Exercise brief = The copy must run from the line containing "Surface mesh with Pointwise (116, 21)" through the final line of the records, both included, exactly as written. It should contain no pictures.

#### Available data

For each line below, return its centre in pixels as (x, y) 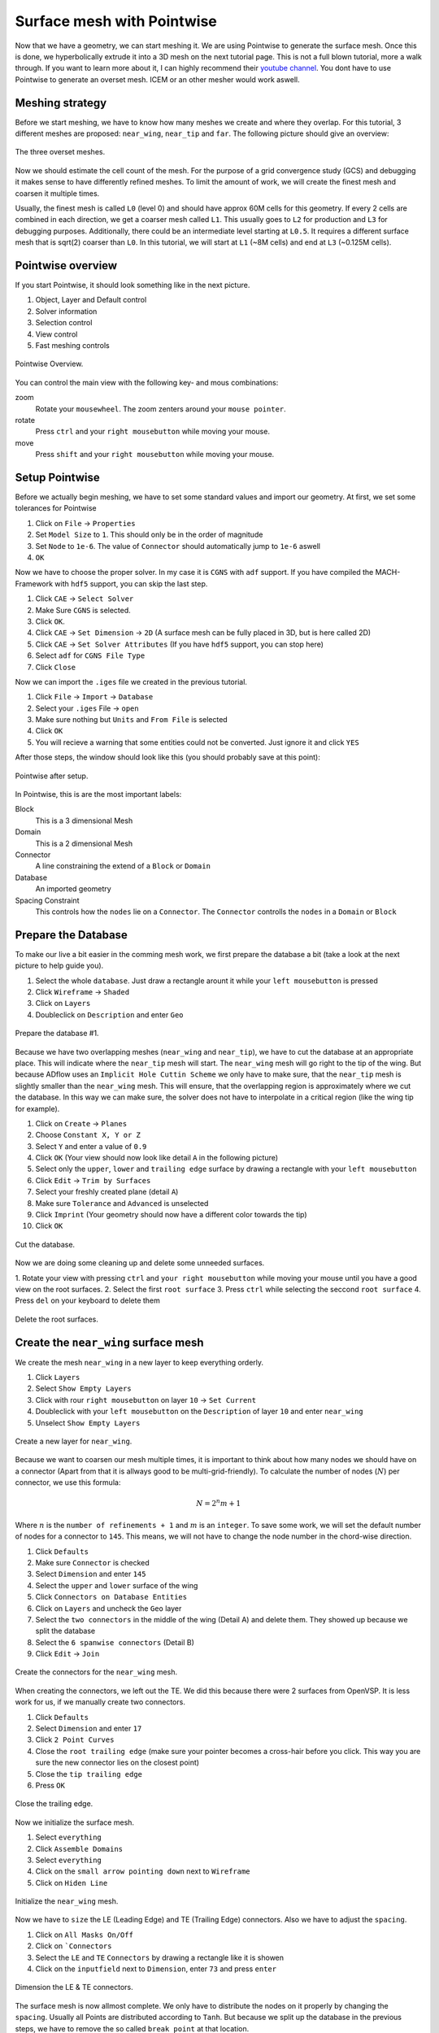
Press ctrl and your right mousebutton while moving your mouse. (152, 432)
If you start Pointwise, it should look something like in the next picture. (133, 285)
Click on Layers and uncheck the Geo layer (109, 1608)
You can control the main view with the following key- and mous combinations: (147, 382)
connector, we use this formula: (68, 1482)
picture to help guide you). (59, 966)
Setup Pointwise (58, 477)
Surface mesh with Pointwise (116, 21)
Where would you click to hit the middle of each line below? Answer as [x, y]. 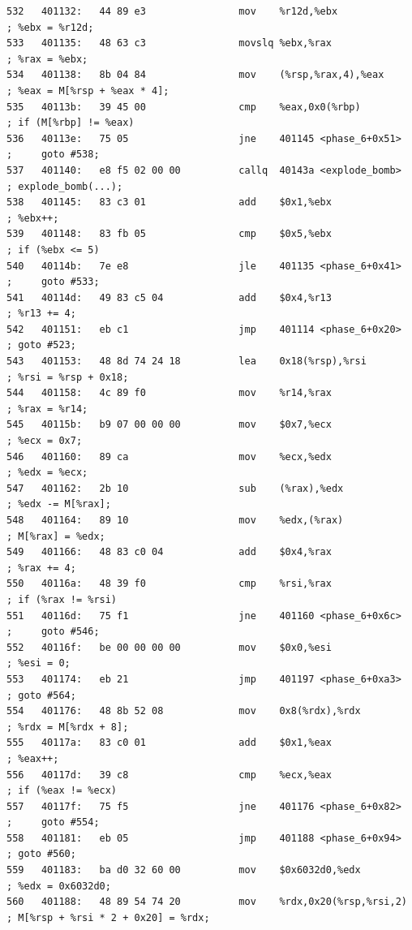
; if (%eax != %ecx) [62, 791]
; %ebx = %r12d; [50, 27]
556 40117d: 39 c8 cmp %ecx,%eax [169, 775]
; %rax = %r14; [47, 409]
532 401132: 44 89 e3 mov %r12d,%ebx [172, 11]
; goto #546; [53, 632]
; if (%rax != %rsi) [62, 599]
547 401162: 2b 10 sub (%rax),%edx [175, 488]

########

Response to this task =
Surface mesh with Pointwise (116, 21)
Where would you click to hit the middle of each line below? Answer as [x, y]. 
; if (%eax != %ecx) [62, 791]
; %ebx = %r12d; [50, 27]
556 40117d: 39 c8 cmp %ecx,%eax [169, 775]
; %rax = %r14; [47, 409]
532 401132: 44 89 e3 mov %r12d,%ebx [172, 11]
; goto #546; [53, 632]
; if (%rax != %rsi) [62, 599]
547 401162: 2b 10 sub (%rax),%edx [175, 488]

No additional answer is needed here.